> _Exercise inputs_
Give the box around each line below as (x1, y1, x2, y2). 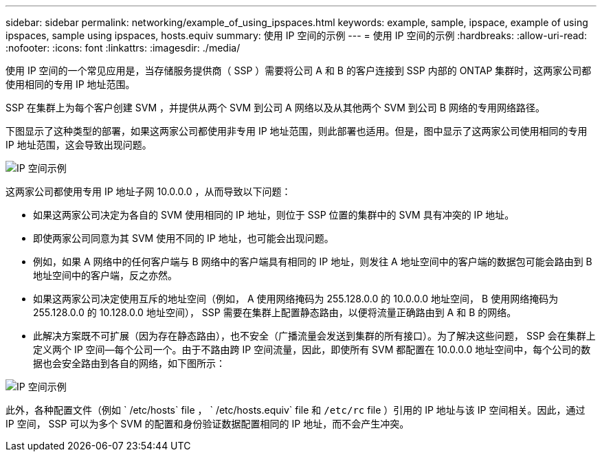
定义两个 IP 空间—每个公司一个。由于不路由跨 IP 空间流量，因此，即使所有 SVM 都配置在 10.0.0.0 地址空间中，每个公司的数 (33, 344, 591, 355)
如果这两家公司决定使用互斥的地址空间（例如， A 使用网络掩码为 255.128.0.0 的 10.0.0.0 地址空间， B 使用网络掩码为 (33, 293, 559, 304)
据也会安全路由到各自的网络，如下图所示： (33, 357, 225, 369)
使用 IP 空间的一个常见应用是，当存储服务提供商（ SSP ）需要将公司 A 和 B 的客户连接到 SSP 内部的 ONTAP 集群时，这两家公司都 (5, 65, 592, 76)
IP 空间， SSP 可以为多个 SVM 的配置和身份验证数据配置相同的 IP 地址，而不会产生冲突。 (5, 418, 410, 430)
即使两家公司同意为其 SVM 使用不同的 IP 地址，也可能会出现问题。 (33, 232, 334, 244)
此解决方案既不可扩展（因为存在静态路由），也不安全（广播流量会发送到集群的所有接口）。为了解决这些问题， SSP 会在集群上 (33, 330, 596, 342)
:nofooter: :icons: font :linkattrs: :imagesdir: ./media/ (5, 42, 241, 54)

==

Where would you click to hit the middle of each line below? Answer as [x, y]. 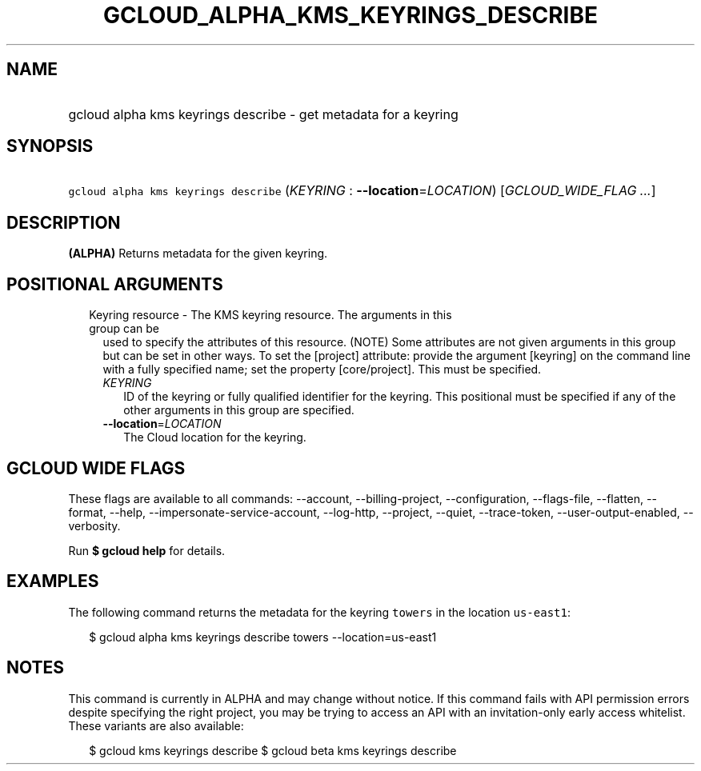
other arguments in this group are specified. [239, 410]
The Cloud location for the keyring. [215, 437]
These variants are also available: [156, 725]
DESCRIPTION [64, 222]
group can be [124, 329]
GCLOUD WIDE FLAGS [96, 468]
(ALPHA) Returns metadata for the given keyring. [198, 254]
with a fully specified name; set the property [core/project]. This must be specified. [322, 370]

--

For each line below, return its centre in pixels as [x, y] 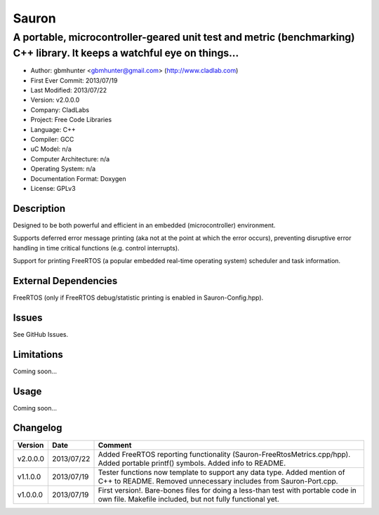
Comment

> _Instructions for the task_
Gather each line of the records holding the string "keyring".

> _Answer to this task_
The Cloud location for the keyring. [215, 437]
(ALPHA) Returns metadata for the given keyring. [198, 254]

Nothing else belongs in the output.